Эта постоянная эволюционная гонка вооружений между растениями и патогенами, в результате которой организмы, вызывающие заболевания у растений, мутируют, чтобы избежать защиты растений, заставляет растения эволюционировать за счет изменений в их собственном генетическом составе. Именно здесь вступает в игру огромное разнообразие генов R, очень похожих по структуре и последовательности ДНК.
Исследователи из Института Эрлхема (EI), Лаборатории Сейнсбери (TSL) и Института Джеймса Хаттона нашли новый способ расшифровки этих больших отрезков ДНК для обнаружения и аннотирования устойчивости растений к патогенам.
Используя PacBio, который может полностью считывать более длинные участки ДНК, а также разработанный рабочий процесс генов NB-LRR RenSeq (секвенирование обогащения генов резистентности), данные не только нацелены на гены R, но и на важные регуляторные области ДНК - промоторы и терминаторы, которые сигнализируют, когда начинать производить белок, а когда останавливаться.
Д-р Мэтт Кларк, руководитель отдела развития технологий в EI и ведущий автор исследования, сказал: «Дикие родственники сельскохозяйственных культур содержат огромный репертуар новых генов, которые можно использовать для выведения более устойчивых сортов, которые нуждаются в меньшем количестве обработок пестицидами., Когда дело доходит до идентификации ключевых генов, исследователям может быть очень трудно найти точный ген устойчивости из-за явного сходства их последовательностей ДНК.
Обычные методы секвенирования используют короткие считывания, например, из Illumina HiSeq, но они часто слишком короткие, чтобы разделить сходные гены.
RenSeq отличается от обычного секвенирования ДНК на PacBio тем, что фокусирует усилия на секвенировании определенного семейства генов, т.е.е. R-гены. В этом исследовании, оптимизируя несколько этапов построения библиотеки, мы можем идентифицировать последовательности, кодирующие белок, и соседние регуляторные области; действительно, во многих случаях мы можем реконструировать всю область ДНК, даже если она содержит много сходных генов, которые обычно слишком трудно отличить друг от друга.
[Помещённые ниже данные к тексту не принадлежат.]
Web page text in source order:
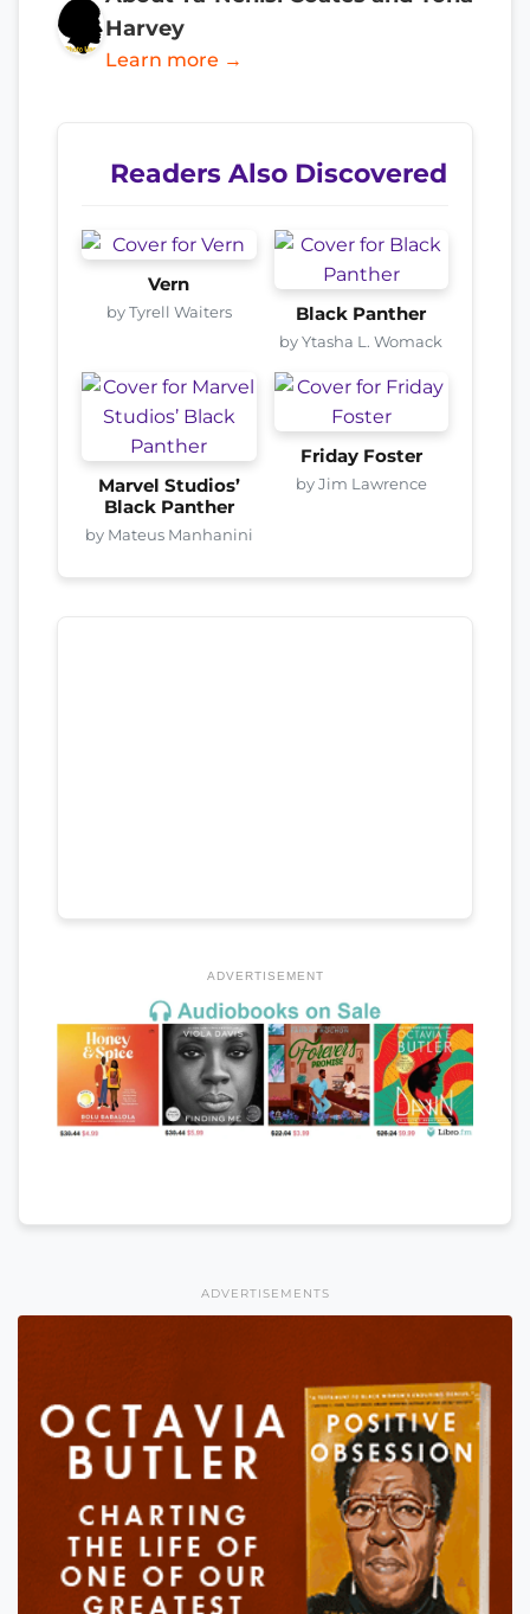
Harvey
Learn more →
Readers Also Discovered
Vern
by Tyrell Waiters Black Panther
by Ytasha L. Womack
Marvel Studios’
Black Panther
by Mateus Manhanini
Friday Foster
by Jim Lawrence
ADVERTISEMENT
ADVERTISEMENTS
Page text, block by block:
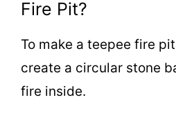
Fire Pit?
To make a teepee fire
create a circular stone
fire inside.

Это означает, что мы можем идентифицировать точный ген, придающий устойчивость к определенной инфекции, и использовать его в программах разведения».
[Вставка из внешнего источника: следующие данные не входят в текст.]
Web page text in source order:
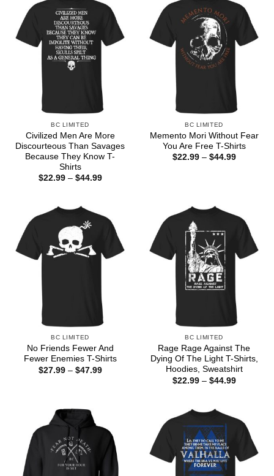
BC LIMITED
Civilized Men Are More
Discourteous Than Savages
Because They Know T-
Shirts
$22.99 – $44.99Price
BC LIMITED
Memento Mori Without Fear
You Are Free T-Shirts
$22.99 – $44.99Price
BC LIMITED
No Friends Fewer And
Fewer Enemies T-Shirts
$27.99 – $47.99Price
BC LIMITED
Rage Rage Against The
Dying Of The Light T-Shirts,
Hoodies, Sweatshirt
$22.99 – $44.99Price

Профессор Джонатан Джонс, старший научный сотрудник TSL и соавтор, сказал: «Это усовершенствование метода RenSeq значительно облегчит создание надежных реестров генов R у нескольких видов растений, помогая нам клонировать дополнительные гены, которые могли бы защитить наши урожай."
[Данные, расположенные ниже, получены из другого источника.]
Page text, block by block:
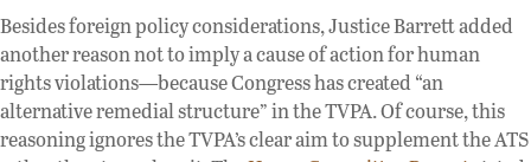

Доктор Инго Хейн, главный исследователь Института Джеймса Хаттона и соавтор, добавил: «R-гены могут контролировать различные заболевания растений, в том числе серьезные угрозы глобальному производству сельскохозяйственных культур. Способность захватывать и секвенировать длинные фрагменты геномной ДНК, содержат полноразмерные гены R, что позволяет быстро идентифицировать новые функциональные гены устойчивости от диких видов. Эти гены, если они будут введены в новые сорта путем селекции или альтернативными путями, могут значительно снизить зависимость растениеводства от пестицидов».
Статья "Целевой захват и секвенирование молекул ДНК размером с ген" опубликована в BioTechniques.